Еще до встречи с каким-либо человеком, или предметом, или местностью сознание Пруста строит мысленную модель, которая, как затем выясняется, в той или иной степени не соответствует реальности. Обязательно какая-нибудь досадная деталь – вроде похожего на улитку носа у писателя Берготта – нарушает заранее созданный идеальный образ..
Тягостное ощущение чуждого, враждебного человеку времени не только не было снято, оно обострилось. Уже поело того, как роман Пруста стал фактом литературной жизни, О. Шпенглер писал о «жуткой, заманчивой, неразрешимой загадке времени»: «Направление всего становления в его неумолимости – необратимости – воспринимается с полной внутренней достоверностью как нечто Чуждое.
Свой упрек в плоском эмпиризме Пруст бросал кинематографу именно в тот момент, когда предпринимались настойчивые попытки превратить новое искусство в средство поэтического постижения мира. Впрочем, такие попытки, вероятно, не были известны писателю, поскольку вряд ли в последние годы жизни он был частым посетителем кинотеатров.

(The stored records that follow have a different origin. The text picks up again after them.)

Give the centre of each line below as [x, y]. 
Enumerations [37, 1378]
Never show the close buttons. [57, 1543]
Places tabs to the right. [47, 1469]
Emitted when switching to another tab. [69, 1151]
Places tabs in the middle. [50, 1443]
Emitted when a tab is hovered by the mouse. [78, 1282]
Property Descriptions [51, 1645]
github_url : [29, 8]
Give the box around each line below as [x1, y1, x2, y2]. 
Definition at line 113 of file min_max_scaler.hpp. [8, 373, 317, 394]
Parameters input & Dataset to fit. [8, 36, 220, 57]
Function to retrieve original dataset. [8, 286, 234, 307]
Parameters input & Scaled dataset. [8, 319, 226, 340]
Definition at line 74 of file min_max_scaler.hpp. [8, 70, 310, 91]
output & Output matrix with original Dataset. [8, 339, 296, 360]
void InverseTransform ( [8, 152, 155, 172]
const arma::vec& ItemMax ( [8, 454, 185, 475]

Желание некоторых писателей превратить роман в «кинематографическое мелькание вещей» кажется ему верхом абсурда: «Ничто так далеко не отстоит от нашего восприятия реальности, как такое кинематографическое видение».

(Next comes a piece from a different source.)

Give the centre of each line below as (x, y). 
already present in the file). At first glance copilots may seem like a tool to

Прустовская фраза столь сложна и пространна именно потому, что в самой своей структуре должна ежеминутно соединять распадающиеся звенья – объективное и субъективное, внешнее и внутреннее, сиюминутное и давнопрошедшее, впечатление и тянущийся за ним шлейф воспоминаний.
Пруст убежден, что непосредственное восприятие внешнего мира не может быть принципом искусства. Подлинный художник не пытается фиксировать впечатления, но переплавляет их и создает с их помощью свой собственный мир. Потому-то, как пишет Пруст, «благодаря искусству вместо того, чтобы видеть один-единственный мир – наш собственный, мы видим столько миров, сколько существует оригинальных художников…».
Мало того что образ каждого персонажа дробится и множится в зависимости от того, в чьем восприятии он возникает в данный момент, но даже в представлении одного и того же лица он не остается неизменным: даже если предположить, что объект остается идентичным себе, меняется воспринимающее сознание.
Для французских писателей-реалистов XIX столетия было характерно стремление подчиниться реальности, стать «летописцем нравов» (Бальзак), уподобиться «зеркалу у дороги» (Стендаль) или же своего рода регистрирующему аппарату. Такой взгляд не был чужд и Марселю Прусту.
Вспомним, что Мопассан испытывал потребность слить объективное описание с субъективными ощущениями и немало способствовал продвижению в этом направлении, чувствуя, однако, что сделанного недостаточно, чтобы перейти какую-то грань. То, что Мопассану казалось лежащим за пределами возможностей слова, Пруст пытался осуществить практически.
Читатель сначала воспринимает движение, звучание, мерцание, а затем уже начинает замечать движущиеся, мерцающие, звучащие предметы, которые в конце концов снова растворяются в каком-то мареве: фрагменты вместо целого; отблески вместо предметов; мечтания, приобретшие видимые формы; видимость, расплывающаяся, как мираж… «То, что до Флобера было действием,- замечает М. Пруст,- становится впечатлением».